[Input Boundary: Start]
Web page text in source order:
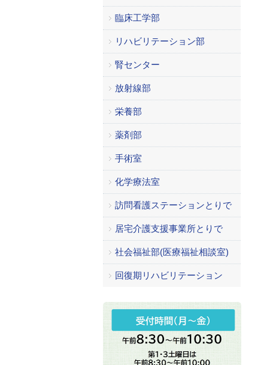
臨床工学部
リハビリテーション部
腎センター
放射線部
栄養部
薬剤部
手術室
化学療法室
訪問看護ステーションとりで
居宅介護支援事業所とりで
社会福祉部(医療福祉相談室)
回復期リハビリテーション
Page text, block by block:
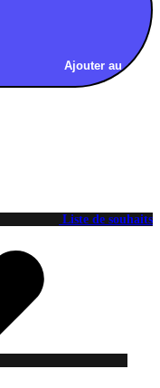
Ajouter au
Liste de souhaits
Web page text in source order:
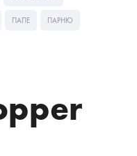
ПАПЕ ПАРНЮ
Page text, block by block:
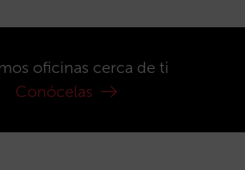
oficinas cerca de ti
Conócelas
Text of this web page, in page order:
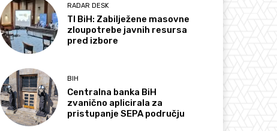
RADAR DESK
TI BiH: Zabilježene masovne
zloupotrebe javnih resursa
pred izbore
BIH
Centralna banka BiH
zvanično aplicirala za
pristupanje SEPA području
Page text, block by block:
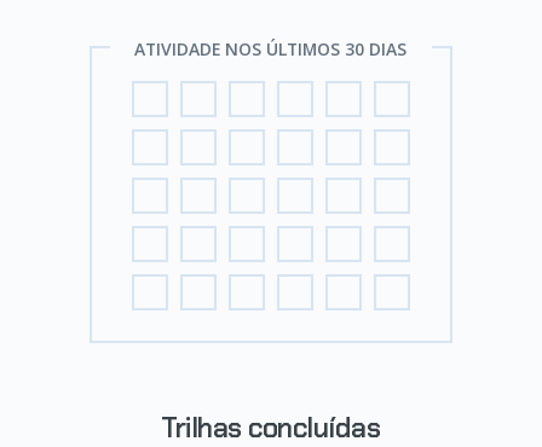
ATIVIDADE NOS ÚLTIMOS 30 DIAS
Trilhas concluídas
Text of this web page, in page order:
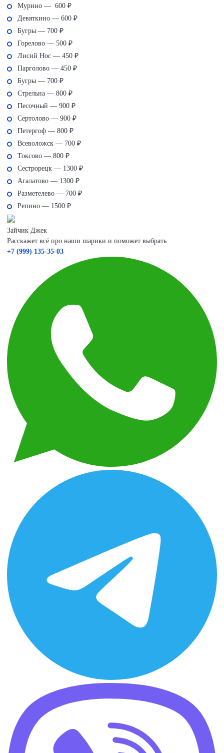
Мурино — 600 ₽
Девяткино — 600 ₽
Бугры — 700 ₽
Горелово — 500 ₽
Лисий Нос — 450 ₽
Парголово — 450 ₽
Бугры — 700 ₽
Стрельна — 800 ₽
Песочный — 900 ₽
Сертолово — 900 ₽
Петергоф — 800 ₽
Всеволожск — 700 ₽
Токсово — 800 ₽
Сестрорецк — 1300 ₽
Агалатово — 1300 ₽
Разметелево — 700 ₽
Репино — 1500 ₽
Зайчик Джек
Расскажет всё про наши шарики и поможет выбрать
+7 (999) 135-35-03
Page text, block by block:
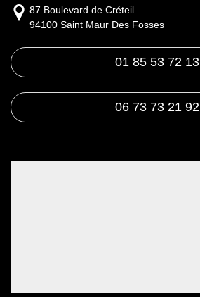
87 Boulevard de Créteil
94100 Saint Maur Des Fosses
01 85 53 72 13
06 73 73 21 92
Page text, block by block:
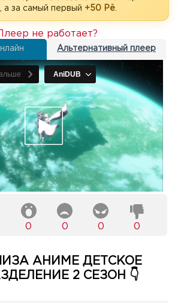
, а за самый первый +50 Рё
Альтернативный плеер
Плеер не работает?
0 0 0 0
АНИМЕ ДЕТСКОЕ
2 СЕЗОН 👇
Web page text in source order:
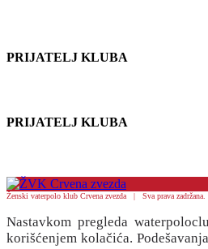
PRIJATELJ KLUBA
PRIJATELJ KLUBA
Ženski vaterpolo klub Crvena zvezda | Sva prava zadržana.
Nastavkom pregleda
korišćenjem kolačića.
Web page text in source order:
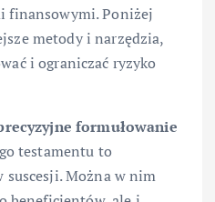
finansowymi. Poniżej
metody i narzędzia,
i ograniczać ryzyko
formułowanie
testamentu to
suscesji. Można w nim
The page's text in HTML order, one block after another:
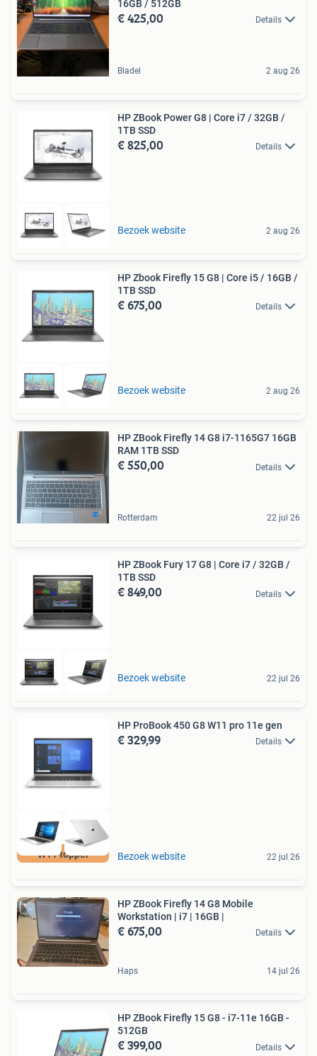
16GB / 512GB
€ 425,00 Details
Bladel 2 aug 26
HP ZBook Power G8 | Core i7 / 32GB /
1TB SSD
€ 825,00 Details
Bezoek website 2 aug 26
HP Zbook Firefly 15 G8 | Core i5 / 16GB /
1TB SSD
€ 675,00 Details
Bezoek website 2 aug 26
HP ZBook Firefly 14 G8 i7-1165G7 16GB
RAM 1TB SSD
€ 550,00 Details
Rotterdam 22 jul 26
HP ZBook Fury 17 G8 | Core i7 / 32GB /
1TB SSD
€ 849,00 Details
Bezoek website 22 jul 26
W11 topper
HP ProBook 450 G8 W11 pro 11e gen
€ 329,99 Details
Bezoek website 22 jul 26
HP ZBook Firefly 14 G8 Mobile
Workstation | i7 | 16GB |
€ 675,00 Details
Haps 14 jul 26
HP ZBook Firefly 15 G8 - i7-11e 16GB -
512GB
€ 399,00 Details
[Input Boundary: End]
- Work instructions
Exactly as written above, print every record, and keep the pictures out.

- Answer for this exercise
Web page text in source order:
臨床工学部
リハビリテーション部
腎センター
放射線部
栄養部
薬剤部
手術室
化学療法室
訪問看護ステーションとりで
居宅介護支援事業所とりで
社会福祉部(医療福祉相談室)
回復期リハビリテーション
Page text, block by block:
Ajouter au
Liste de souhaits
Web page text in source order:
ПАПЕ ПАРНЮ
Page text, block by block:
oficinas cerca de ti
Conócelas
Text of this web page, in page order:
RADAR DESK
TI BiH: Zabilježene masovne
zloupotrebe javnih resursa
pred izbore
BIH
Centralna banka BiH
zvanično aplicirala za
pristupanje SEPA području
Page text, block by block:
ATIVIDADE NOS ÚLTIMOS 30 DIAS
Trilhas concluídas
Text of this web page, in page order:
Мурино — 600 ₽
Девяткино — 600 ₽
Бугры — 700 ₽
Горелово — 500 ₽
Лисий Нос — 450 ₽
Парголово — 450 ₽
Бугры — 700 ₽
Стрельна — 800 ₽
Песочный — 900 ₽
Сертолово — 900 ₽
Петергоф — 800 ₽
Всеволожск — 700 ₽
Токсово — 800 ₽
Сестрорецк — 1300 ₽
Агалатово — 1300 ₽
Разметелево — 700 ₽
Репино — 1500 ₽
Зайчик Джек
Расскажет всё про наши шарики и поможет выбрать
+7 (999) 135-35-03
Page text, block by block:
87 Boulevard de Créteil
94100 Saint Maur Des Fosses
01 85 53 72 13
06 73 73 21 92
Page text, block by block:
, а за самый первый +50 Рё
Альтернативный плеер
Плеер не работает?
0 0 0 0
АНИМЕ ДЕТСКОЕ
2 СЕЗОН 👇
Web page text in source order:
PRIJATELJ KLUBA
PRIJATELJ KLUBA
Ženski vaterpolo klub Crvena zvezda | Sva prava zadržana.
Nastavkom pregleda
korišćenjem kolačića.
Web page text in source order:
finansowymi. Poniżej
metody i narzędzia,
i ograniczać ryzyko
formułowanie
testamentu to
suscesji. Można w nim
The page's text in HTML order, one block after another:
16GB / 512GB
€ 425,00 Details
Bladel 2 aug 26
HP ZBook Power G8 | Core i7 / 32GB /
1TB SSD
€ 825,00 Details
Bezoek website 2 aug 26
HP Zbook Firefly 15 G8 | Core i5 / 16GB /
1TB SSD
€ 675,00 Details
Bezoek website 2 aug 26
HP ZBook Firefly 14 G8 i7-1165G7 16GB
RAM 1TB SSD
€ 550,00 Details
Rotterdam 22 jul 26
HP ZBook Fury 17 G8 | Core i7 / 32GB /
1TB SSD
€ 849,00 Details
Bezoek website 22 jul 26
W11 topper
HP ProBook 450 G8 W11 pro 11e gen
€ 329,99 Details
Bezoek website 22 jul 26
HP ZBook Firefly 14 G8 Mobile
Workstation | i7 | 16GB |
€ 675,00 Details
Haps 14 jul 26
HP ZBook Firefly 15 G8 - i7-11e 16GB -
512GB
€ 399,00 Details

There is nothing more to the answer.